[Start of section]
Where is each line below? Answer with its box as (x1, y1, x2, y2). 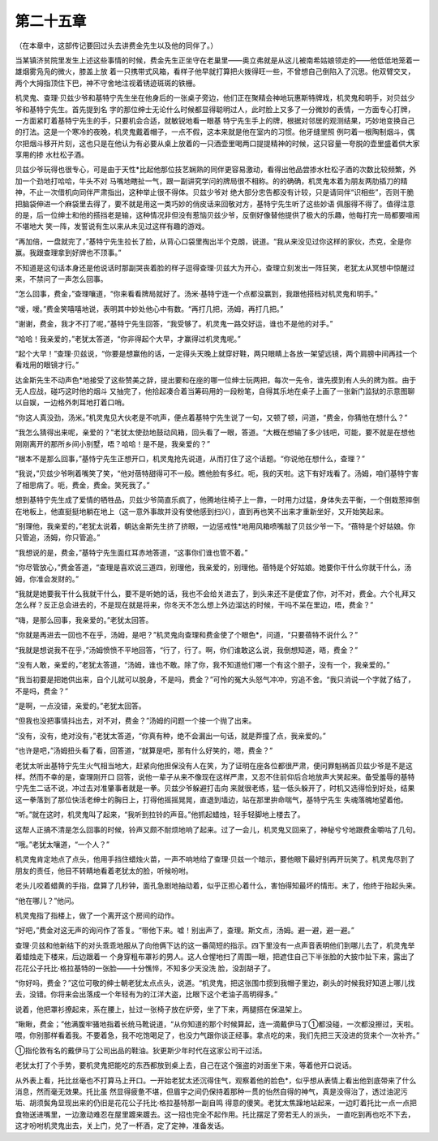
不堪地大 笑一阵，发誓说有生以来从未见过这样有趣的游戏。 (15, 222, 209, 231)
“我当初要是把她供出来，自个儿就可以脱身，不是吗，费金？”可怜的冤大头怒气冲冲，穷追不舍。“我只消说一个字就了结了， (15, 675, 415, 685)
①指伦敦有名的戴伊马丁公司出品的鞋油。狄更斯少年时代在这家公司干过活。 (15, 1045, 267, 1055)
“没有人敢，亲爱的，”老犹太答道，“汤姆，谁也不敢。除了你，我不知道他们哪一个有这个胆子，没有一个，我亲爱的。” (15, 659, 390, 669)
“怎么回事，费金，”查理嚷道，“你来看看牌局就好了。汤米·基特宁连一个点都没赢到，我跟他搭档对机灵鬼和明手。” (15, 289, 378, 299)
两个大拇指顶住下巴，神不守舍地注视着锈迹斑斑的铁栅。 (15, 78, 200, 88)
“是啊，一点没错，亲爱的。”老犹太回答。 (15, 701, 146, 711)
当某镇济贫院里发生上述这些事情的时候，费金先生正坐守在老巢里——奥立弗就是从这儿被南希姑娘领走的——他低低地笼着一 (15, 55, 420, 65)
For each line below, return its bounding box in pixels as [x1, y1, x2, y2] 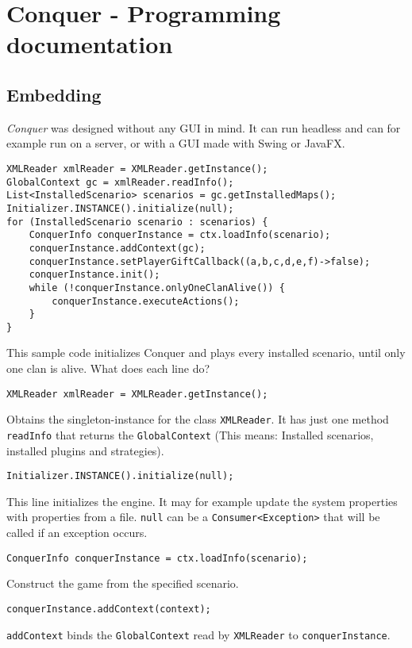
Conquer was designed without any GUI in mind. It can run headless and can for [6, 119, 401, 136]
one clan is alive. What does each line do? [6, 360, 210, 377]
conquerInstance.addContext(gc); [29, 242, 206, 254]
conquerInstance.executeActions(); [52, 295, 240, 307]
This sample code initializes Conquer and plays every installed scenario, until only [6, 344, 406, 361]
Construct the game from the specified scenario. [6, 575, 239, 592]
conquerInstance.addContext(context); [6, 603, 211, 615]
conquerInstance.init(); [29, 269, 160, 281]
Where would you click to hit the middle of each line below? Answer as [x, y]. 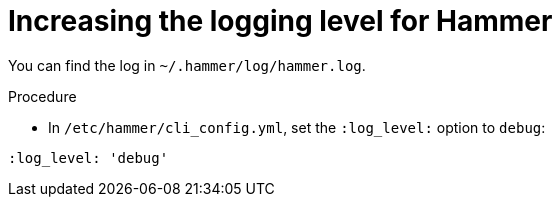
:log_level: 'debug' [88, 157]
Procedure [42, 96]
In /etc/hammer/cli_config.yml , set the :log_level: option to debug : [297, 127]
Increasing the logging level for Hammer [280, 21]
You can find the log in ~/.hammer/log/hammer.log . [187, 65]
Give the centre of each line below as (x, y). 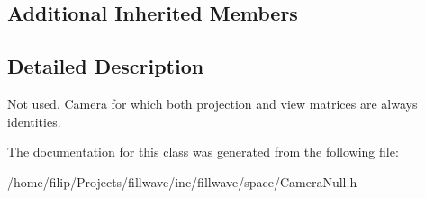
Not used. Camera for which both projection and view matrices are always (212, 103)
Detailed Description (106, 66)
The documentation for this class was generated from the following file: (203, 152)
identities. (34, 121)
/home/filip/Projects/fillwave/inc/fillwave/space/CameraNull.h (182, 181)
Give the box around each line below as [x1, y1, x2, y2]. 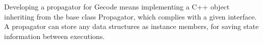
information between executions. [4, 30, 105, 41]
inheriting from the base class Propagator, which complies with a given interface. [4, 11, 257, 21]
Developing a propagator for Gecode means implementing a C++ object [4, 1, 230, 11]
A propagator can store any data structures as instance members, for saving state [4, 21, 259, 31]
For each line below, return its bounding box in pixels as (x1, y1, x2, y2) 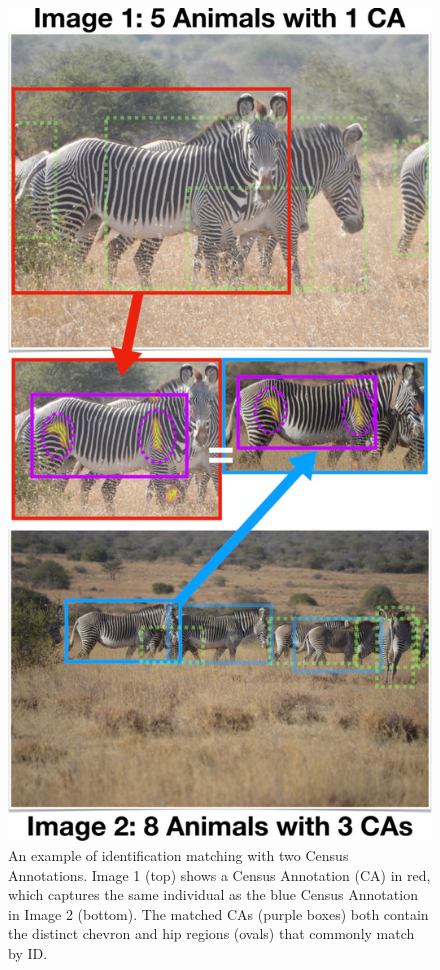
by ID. (8, 942, 48, 963)
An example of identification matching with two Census (8, 844, 349, 865)
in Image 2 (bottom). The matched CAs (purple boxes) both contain (8, 903, 429, 924)
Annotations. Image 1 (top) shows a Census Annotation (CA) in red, (8, 864, 431, 885)
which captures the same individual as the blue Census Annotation (8, 884, 418, 905)
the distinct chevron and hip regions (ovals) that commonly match (8, 923, 415, 944)
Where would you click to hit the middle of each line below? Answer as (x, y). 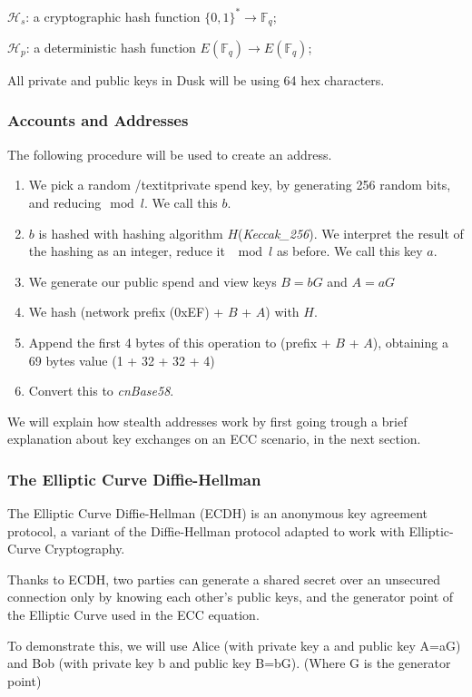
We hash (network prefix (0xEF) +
[End of section]
Work task>
Without the pictures, restate each entry exactly.

Exercise response>
Where is each line below? Answer with its box as (x1, y1, x2, y2). 
不堪地大 笑一阵，发誓说有生以来从未见过这样有趣的游戏。 (15, 222, 209, 231)
“我当初要是把她供出来，自个儿就可以脱身，不是吗，费金？”可怜的冤大头怒气冲冲，穷追不舍。“我只消说一个字就了结了， (15, 675, 415, 685)
①指伦敦有名的戴伊马丁公司出品的鞋油。狄更斯少年时代在这家公司干过活。 (15, 1045, 267, 1055)
“没有人敢，亲爱的，”老犹太答道，“汤姆，谁也不敢。除了你，我不知道他们哪一个有这个胆子，没有一个，我亲爱的。” (15, 659, 390, 669)
“怎么回事，费金，”查理嚷道，“你来看看牌局就好了。汤米·基特宁连一个点都没赢到，我跟他搭档对机灵鬼和明手。” (15, 289, 378, 299)
两个大拇指顶住下巴，神不守舍地注视着锈迹斑斑的铁栅。 (15, 78, 200, 88)
“是啊，一点没错，亲爱的。”老犹太回答。 (15, 701, 146, 711)
当某镇济贫院里发生上述这些事情的时候，费金先生正坐守在老巢里——奥立弗就是从这儿被南希姑娘领走的——他低低地笼着一 (15, 55, 420, 65)
For each line below, return its bounding box in pixels as [x1, y1, x2, y2] 
Conquer was designed without any GUI in mind. It can run headless and can for [6, 119, 401, 136]
one clan is alive. What does each line do? [6, 360, 210, 377]
conquerInstance.addContext(gc); [29, 242, 206, 254]
conquerInstance.executeActions(); [52, 295, 240, 307]
This sample code initializes Conquer and plays every installed scenario, until only [6, 344, 406, 361]
Construct the game from the specified scenario. [6, 575, 239, 592]
conquerInstance.addContext(context); [6, 603, 211, 615]
conquerInstance.init(); [29, 269, 160, 281]
Where would you click to hit the middle of each line below? Answer as [x, y]. 
:log_level: 'debug' [88, 157]
Procedure [42, 96]
In /etc/hammer/cli_config.yml , set the :log_level: option to debug : [297, 127]
Increasing the logging level for Hammer [280, 21]
You can find the log in ~/.hammer/log/hammer.log . [187, 65]
Give the centre of each line below as (x, y). 
Not used. Camera for which both projection and view matrices are always (212, 103)
Detailed Description (106, 66)
The documentation for this class was generated from the following file: (203, 152)
identities. (34, 121)
/home/filip/Projects/fillwave/inc/fillwave/space/CameraNull.h (182, 181)
Give the box around each line below as [x1, y1, x2, y2]. 
information between executions. [4, 30, 105, 41]
inheriting from the base class Propagator, which complies with a given interface. [4, 11, 257, 21]
Developing a propagator for Gecode means implementing a C++ object [4, 1, 230, 11]
A propagator can store any data structures as instance members, for saving state [4, 21, 259, 31]
For each line below, return its bounding box in pixels as (x1, y1, x2, y2) 
by ID. (8, 942, 48, 963)
An example of identification matching with two Census (8, 844, 349, 865)
in Image 2 (bottom). The matched CAs (purple boxes) both contain (8, 903, 429, 924)
Annotations. Image 1 (top) shows a Census Annotation (CA) in red, (8, 864, 431, 885)
which captures the same individual as the blue Census Annotation (8, 884, 418, 905)
the distinct chevron and hip regions (ovals) that commonly match (8, 923, 415, 944)
Where would you click to hit the middle of each line below? Answer as (x, y). 
We hash (network prefix (0xEF) +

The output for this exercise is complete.